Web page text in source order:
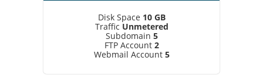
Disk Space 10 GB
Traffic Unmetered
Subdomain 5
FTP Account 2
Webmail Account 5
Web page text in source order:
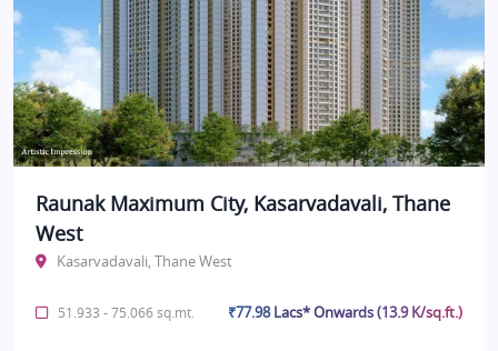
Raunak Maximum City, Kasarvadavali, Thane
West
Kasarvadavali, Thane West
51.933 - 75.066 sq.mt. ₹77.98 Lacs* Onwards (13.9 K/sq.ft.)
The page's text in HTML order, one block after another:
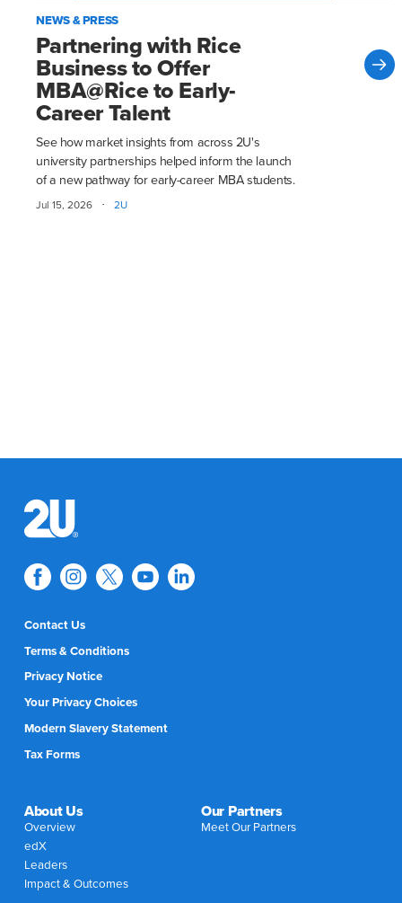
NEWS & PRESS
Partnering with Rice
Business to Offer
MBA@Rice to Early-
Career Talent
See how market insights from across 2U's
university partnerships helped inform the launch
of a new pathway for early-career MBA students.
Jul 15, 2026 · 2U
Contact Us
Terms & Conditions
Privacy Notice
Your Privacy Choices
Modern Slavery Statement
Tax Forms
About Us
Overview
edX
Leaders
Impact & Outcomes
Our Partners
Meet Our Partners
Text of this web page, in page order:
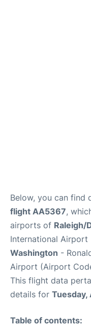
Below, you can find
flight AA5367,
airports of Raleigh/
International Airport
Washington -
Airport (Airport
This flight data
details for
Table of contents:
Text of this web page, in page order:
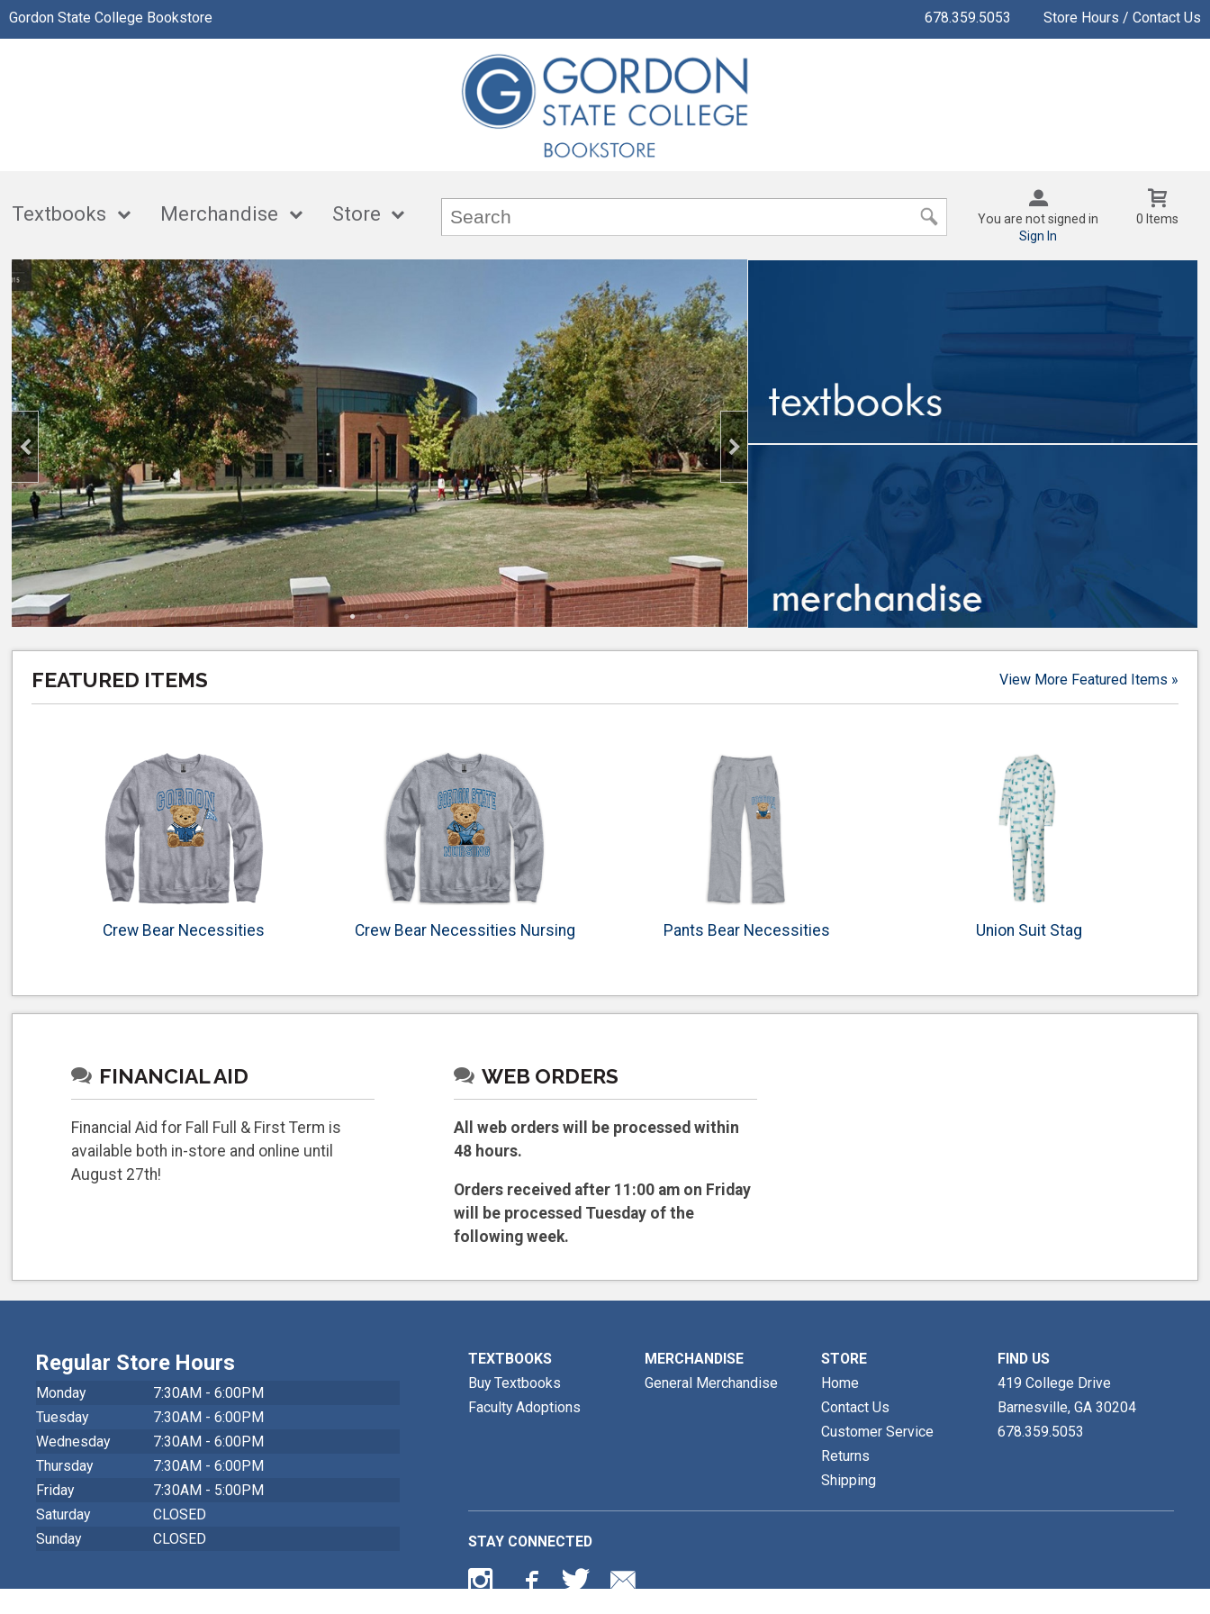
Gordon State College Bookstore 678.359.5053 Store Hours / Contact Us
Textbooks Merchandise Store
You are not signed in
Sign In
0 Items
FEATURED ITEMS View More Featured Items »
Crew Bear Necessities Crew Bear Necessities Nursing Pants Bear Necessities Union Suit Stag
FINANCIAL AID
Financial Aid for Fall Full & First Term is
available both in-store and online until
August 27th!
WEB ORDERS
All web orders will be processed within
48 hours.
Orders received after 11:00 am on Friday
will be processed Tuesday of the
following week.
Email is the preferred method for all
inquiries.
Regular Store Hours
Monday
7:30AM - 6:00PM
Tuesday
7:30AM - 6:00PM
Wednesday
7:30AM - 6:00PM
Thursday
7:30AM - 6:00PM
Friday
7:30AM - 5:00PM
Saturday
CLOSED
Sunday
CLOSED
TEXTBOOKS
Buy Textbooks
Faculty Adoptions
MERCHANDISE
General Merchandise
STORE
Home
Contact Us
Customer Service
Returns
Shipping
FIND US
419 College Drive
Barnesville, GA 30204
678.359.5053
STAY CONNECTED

○ ○ ○

* Action item: Except for the pictures, copy every line of the records above exactly.

* Response area:
Web page text in source order:
Disk Space 10 GB
Traffic Unmetered
Subdomain 5
FTP Account 2
Webmail Account 5
Web page text in source order:
Raunak Maximum City, Kasarvadavali, Thane
West
Kasarvadavali, Thane West
51.933 - 75.066 sq.mt. ₹77.98 Lacs* Onwards (13.9 K/sq.ft.)
The page's text in HTML order, one block after another:
NEWS & PRESS
Partnering with Rice
Business to Offer
MBA@Rice to Early-
Career Talent
See how market insights from across 2U's
university partnerships helped inform the launch
of a new pathway for early-career MBA students.
Jul 15, 2026 · 2U
Contact Us
Terms & Conditions
Privacy Notice
Your Privacy Choices
Modern Slavery Statement
Tax Forms
About Us
Overview
edX
Leaders
Impact & Outcomes
Our Partners
Meet Our Partners
Text of this web page, in page order:
Below, you can find
flight AA5367,
airports of Raleigh/
International Airport
Washington -
Airport (Airport
This flight data
details for
Table of contents:
Text of this web page, in page order:
Gordon State College Bookstore 678.359.5053 Store Hours / Contact Us
Textbooks Merchandise Store
You are not signed in
Sign In
0 Items
FEATURED ITEMS View More Featured Items »
Crew Bear Necessities Crew Bear Necessities Nursing Pants Bear Necessities Union Suit Stag
FINANCIAL AID
Financial Aid for Fall Full & First Term is
available both in-store and online until
August 27th!
WEB ORDERS
All web orders will be processed within
48 hours.
Orders received after 11:00 am on Friday
will be processed Tuesday of the
following week.
Email is the preferred method for all
inquiries.
Regular Store Hours
Monday
7:30AM - 6:00PM
Tuesday
7:30AM - 6:00PM
Wednesday
7:30AM - 6:00PM
Thursday
7:30AM - 6:00PM
Friday
7:30AM - 5:00PM
Saturday
CLOSED
Sunday
CLOSED
TEXTBOOKS
Buy Textbooks
Faculty Adoptions
MERCHANDISE
General Merchandise
STORE
Home
Contact Us
Customer Service
Returns
Shipping
FIND US
419 College Drive
Barnesville, GA 30204
678.359.5053
STAY CONNECTED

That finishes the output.